■ Given entries:
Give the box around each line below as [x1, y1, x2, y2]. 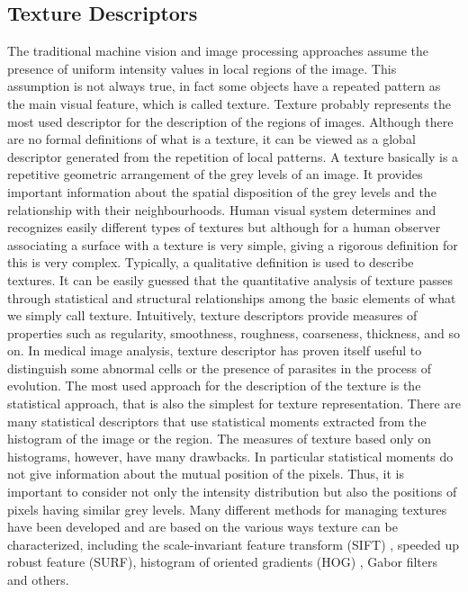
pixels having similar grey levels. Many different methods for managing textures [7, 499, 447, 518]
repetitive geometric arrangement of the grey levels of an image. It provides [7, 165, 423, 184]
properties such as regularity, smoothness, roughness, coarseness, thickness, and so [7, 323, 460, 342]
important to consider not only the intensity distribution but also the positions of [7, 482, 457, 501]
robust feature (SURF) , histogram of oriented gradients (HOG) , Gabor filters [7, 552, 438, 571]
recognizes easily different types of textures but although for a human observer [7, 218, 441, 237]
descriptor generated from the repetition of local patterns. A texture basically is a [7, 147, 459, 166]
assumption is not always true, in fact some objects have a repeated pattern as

■ Work instructions:
Repeat, with no pictures, each line from the beginning of the data through the line containing "properties such as", inclusive.

■ Response to the exercise:
Give the box around each line below as [x1, y1, x2, y2]. 
pixels having similar grey levels. Many different methods for managing textures [7, 499, 447, 518]
repetitive geometric arrangement of the grey levels of an image. It provides [7, 165, 423, 184]
properties such as regularity, smoothness, roughness, coarseness, thickness, and so [7, 323, 460, 342]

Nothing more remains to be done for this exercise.